> [What needs to be done]: How many lines of the entries below include the word "https"? Answer with the number alone.

> [Records drawn from a dataset]:
•••

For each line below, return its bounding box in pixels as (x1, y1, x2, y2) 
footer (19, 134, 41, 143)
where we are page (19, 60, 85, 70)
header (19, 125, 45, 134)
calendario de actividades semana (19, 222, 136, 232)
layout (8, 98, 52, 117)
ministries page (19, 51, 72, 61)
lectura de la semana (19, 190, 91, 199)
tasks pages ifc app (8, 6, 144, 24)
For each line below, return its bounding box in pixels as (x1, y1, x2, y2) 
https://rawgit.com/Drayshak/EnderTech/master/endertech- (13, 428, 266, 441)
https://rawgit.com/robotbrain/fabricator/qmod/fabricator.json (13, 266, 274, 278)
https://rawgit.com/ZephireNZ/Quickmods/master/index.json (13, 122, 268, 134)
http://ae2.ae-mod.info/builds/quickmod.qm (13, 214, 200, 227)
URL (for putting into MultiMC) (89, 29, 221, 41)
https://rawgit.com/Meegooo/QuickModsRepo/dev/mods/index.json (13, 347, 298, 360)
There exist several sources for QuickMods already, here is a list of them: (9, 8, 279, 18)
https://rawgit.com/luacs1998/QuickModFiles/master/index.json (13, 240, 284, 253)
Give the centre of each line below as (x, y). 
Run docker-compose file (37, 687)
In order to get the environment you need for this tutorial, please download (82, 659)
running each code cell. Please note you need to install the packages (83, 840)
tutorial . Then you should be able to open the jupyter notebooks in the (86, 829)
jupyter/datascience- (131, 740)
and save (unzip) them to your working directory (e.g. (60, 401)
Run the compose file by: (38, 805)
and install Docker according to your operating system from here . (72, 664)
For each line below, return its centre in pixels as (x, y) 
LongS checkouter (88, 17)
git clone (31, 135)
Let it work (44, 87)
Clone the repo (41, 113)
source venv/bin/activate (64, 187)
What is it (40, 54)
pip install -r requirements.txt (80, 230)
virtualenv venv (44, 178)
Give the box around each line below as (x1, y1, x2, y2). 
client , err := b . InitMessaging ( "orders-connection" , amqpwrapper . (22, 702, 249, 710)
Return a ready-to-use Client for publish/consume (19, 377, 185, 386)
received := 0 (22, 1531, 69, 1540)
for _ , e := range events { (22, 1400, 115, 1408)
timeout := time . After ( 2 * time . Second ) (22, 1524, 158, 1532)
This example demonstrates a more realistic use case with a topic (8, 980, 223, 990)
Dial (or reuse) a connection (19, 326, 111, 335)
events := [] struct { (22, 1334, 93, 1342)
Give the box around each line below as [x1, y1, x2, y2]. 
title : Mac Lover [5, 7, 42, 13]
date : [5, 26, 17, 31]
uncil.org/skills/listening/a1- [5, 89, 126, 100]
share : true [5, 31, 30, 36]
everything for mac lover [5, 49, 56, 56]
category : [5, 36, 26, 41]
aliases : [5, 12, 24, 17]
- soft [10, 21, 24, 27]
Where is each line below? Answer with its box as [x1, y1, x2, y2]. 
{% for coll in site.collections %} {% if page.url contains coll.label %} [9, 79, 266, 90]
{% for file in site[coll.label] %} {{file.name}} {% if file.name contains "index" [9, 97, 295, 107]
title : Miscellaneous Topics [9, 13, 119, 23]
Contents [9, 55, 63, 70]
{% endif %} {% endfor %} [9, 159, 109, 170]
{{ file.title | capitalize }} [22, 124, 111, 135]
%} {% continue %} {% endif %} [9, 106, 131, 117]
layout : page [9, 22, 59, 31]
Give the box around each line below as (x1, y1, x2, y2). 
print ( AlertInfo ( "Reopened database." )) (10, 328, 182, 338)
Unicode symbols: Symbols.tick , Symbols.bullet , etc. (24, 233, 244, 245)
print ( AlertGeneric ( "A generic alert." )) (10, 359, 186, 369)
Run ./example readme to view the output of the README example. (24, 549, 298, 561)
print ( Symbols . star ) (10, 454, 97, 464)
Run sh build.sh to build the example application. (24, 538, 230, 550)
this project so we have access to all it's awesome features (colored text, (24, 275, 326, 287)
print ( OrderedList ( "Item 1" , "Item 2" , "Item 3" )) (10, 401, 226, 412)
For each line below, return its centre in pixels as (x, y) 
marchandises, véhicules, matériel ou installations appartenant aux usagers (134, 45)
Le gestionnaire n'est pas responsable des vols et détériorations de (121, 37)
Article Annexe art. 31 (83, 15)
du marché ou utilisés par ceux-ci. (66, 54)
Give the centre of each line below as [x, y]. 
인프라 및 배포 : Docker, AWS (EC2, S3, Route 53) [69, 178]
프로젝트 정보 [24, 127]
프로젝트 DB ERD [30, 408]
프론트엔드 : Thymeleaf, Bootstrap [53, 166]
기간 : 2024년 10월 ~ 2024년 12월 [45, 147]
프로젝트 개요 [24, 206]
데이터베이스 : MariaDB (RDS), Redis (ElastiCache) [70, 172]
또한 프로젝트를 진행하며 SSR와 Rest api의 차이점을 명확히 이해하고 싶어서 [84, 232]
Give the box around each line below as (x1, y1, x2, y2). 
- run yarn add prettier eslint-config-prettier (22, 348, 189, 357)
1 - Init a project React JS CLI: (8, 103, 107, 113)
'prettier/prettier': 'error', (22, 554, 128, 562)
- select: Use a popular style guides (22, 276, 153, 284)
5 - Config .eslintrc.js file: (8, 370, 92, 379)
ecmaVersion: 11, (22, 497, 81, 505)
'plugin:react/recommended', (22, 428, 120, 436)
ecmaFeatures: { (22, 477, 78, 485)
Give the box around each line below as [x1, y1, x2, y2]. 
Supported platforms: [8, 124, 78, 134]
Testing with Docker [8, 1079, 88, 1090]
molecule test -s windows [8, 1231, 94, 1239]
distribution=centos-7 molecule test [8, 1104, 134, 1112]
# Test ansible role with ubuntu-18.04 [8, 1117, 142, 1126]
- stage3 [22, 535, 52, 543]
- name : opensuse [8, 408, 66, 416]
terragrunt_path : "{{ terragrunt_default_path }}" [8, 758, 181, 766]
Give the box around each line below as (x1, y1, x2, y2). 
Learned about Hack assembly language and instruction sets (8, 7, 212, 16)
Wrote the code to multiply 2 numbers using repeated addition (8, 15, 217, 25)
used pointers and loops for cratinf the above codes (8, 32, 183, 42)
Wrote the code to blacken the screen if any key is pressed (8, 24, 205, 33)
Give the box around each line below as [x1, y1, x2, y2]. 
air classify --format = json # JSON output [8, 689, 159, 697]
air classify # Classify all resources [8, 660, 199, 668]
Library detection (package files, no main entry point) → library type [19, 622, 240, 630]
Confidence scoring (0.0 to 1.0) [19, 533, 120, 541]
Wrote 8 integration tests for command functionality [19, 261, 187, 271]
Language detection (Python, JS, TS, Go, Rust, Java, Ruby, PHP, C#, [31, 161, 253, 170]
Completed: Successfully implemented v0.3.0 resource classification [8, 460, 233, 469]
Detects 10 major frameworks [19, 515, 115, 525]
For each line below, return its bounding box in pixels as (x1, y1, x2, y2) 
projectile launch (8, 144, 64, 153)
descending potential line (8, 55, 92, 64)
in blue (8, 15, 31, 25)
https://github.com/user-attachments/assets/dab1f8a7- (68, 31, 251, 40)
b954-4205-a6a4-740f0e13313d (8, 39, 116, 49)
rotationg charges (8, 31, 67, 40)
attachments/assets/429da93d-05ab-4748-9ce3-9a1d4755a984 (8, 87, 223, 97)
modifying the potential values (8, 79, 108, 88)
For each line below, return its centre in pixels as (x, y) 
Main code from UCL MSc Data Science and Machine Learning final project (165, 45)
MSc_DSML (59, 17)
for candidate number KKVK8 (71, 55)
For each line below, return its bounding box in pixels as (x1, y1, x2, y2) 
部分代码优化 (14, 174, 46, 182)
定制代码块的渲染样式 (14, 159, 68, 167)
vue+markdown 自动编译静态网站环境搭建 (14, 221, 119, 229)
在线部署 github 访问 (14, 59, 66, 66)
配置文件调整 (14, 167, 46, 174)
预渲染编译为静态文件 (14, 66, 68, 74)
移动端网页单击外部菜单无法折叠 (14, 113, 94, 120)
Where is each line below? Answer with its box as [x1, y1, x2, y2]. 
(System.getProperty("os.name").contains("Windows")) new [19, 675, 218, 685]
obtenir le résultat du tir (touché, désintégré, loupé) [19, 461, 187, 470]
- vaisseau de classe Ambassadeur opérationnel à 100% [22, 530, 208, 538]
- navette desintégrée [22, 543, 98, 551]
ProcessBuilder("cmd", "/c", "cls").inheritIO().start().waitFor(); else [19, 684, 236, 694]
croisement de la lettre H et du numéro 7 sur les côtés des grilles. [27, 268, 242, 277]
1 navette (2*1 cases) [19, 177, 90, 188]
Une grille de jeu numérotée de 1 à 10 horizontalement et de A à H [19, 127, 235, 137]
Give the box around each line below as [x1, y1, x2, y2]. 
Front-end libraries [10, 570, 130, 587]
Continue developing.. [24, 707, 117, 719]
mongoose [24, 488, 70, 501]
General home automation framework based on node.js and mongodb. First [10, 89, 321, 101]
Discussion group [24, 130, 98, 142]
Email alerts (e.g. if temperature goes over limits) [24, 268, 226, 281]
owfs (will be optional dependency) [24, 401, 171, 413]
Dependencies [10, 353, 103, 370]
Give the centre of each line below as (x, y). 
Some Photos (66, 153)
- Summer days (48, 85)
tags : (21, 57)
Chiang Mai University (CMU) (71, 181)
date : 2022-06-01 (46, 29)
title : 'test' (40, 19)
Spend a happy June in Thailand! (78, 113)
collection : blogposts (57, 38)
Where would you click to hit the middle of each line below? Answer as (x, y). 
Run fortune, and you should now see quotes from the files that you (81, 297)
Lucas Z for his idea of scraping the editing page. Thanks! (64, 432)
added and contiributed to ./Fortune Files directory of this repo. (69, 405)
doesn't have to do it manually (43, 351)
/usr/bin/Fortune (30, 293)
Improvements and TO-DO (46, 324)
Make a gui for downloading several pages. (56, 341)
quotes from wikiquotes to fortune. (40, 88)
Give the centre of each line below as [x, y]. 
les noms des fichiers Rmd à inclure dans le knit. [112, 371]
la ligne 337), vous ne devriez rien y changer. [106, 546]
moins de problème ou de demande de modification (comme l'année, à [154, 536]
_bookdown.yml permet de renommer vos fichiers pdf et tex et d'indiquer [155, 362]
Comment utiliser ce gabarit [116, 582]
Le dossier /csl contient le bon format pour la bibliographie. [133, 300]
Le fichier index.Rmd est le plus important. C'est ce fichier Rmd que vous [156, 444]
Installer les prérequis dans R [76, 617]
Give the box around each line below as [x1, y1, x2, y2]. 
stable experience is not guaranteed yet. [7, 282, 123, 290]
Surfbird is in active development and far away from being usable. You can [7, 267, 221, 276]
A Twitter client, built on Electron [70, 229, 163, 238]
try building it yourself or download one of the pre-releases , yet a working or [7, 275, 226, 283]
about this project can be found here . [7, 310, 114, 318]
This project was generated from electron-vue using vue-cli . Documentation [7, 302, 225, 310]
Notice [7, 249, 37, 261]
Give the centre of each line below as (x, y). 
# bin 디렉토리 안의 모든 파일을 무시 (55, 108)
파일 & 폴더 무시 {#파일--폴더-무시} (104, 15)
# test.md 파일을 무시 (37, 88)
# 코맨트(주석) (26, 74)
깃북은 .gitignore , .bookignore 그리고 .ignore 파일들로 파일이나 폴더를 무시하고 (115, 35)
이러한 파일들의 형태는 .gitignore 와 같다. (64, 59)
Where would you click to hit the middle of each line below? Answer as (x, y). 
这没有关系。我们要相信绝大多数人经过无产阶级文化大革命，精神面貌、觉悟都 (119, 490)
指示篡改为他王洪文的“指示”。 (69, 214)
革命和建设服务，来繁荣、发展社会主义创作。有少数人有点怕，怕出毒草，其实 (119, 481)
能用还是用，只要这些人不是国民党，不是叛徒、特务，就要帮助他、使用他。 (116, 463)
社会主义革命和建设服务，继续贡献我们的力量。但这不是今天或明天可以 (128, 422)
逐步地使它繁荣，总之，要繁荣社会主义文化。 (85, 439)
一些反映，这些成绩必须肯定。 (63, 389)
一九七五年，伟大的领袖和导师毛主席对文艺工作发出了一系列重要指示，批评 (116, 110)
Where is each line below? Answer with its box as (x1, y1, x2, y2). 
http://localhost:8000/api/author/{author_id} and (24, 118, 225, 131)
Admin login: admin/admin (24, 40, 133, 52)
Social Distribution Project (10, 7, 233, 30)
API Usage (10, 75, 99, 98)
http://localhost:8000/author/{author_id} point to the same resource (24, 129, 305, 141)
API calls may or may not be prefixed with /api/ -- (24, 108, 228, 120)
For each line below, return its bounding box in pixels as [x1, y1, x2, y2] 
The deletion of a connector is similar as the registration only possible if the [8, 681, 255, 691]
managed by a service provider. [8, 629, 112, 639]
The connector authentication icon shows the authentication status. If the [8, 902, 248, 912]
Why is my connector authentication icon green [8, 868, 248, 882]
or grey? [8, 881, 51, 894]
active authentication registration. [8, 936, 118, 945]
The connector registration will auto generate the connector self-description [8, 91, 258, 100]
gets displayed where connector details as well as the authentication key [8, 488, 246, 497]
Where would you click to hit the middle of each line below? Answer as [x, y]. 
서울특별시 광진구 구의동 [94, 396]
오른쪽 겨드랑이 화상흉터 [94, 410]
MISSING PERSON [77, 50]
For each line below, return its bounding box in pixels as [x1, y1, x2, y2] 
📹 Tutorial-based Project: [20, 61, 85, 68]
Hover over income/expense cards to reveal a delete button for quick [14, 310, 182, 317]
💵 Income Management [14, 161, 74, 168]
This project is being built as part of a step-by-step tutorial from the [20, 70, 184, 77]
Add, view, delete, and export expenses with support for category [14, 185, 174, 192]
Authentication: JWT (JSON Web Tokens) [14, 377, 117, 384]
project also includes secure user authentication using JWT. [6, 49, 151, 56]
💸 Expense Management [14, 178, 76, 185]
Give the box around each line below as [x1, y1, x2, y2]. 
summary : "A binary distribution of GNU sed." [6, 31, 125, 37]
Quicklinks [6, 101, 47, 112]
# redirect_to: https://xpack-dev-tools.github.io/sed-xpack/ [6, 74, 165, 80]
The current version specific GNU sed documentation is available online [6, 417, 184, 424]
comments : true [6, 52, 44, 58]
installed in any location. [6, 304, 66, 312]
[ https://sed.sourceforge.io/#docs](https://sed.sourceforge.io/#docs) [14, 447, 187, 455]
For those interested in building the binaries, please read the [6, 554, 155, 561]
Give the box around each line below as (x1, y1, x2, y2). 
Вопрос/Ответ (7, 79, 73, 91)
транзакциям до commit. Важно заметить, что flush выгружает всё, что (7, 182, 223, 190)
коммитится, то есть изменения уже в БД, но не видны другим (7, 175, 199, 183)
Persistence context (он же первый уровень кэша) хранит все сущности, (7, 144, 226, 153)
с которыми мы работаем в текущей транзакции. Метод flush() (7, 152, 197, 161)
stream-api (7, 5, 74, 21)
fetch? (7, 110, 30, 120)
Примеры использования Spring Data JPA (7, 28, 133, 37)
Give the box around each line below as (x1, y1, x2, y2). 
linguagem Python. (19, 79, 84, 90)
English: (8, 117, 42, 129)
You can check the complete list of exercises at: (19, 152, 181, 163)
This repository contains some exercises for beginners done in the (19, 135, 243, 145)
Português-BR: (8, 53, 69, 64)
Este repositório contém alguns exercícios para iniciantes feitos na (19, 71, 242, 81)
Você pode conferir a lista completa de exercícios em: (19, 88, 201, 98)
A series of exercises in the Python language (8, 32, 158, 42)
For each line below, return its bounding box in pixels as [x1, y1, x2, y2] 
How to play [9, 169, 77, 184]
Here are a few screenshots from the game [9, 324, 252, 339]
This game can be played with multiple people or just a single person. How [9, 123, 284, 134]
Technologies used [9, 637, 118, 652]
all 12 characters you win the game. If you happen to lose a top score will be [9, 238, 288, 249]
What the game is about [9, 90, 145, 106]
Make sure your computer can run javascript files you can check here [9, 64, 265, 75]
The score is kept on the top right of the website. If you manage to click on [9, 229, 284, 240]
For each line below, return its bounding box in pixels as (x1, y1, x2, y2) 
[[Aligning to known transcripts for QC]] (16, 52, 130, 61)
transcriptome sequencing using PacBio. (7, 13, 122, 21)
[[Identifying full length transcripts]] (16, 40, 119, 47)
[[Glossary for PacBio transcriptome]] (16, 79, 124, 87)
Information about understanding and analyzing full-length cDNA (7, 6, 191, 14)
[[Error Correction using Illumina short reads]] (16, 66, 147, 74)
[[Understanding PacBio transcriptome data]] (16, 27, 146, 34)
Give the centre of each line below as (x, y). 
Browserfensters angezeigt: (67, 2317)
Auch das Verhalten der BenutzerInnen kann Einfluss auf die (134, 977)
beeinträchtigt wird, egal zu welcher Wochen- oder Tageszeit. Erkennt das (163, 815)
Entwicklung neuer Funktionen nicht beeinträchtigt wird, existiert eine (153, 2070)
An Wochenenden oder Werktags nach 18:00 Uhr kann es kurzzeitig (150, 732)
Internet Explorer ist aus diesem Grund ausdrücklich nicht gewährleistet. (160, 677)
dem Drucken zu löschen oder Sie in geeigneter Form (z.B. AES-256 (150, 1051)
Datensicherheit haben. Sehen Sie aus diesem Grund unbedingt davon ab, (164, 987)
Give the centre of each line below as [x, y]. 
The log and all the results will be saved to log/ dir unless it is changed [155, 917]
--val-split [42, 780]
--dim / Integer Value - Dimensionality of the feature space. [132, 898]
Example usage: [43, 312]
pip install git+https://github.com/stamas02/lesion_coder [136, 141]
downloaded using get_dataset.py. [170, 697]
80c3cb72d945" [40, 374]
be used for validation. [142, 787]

•••

> [Output for this task]: 9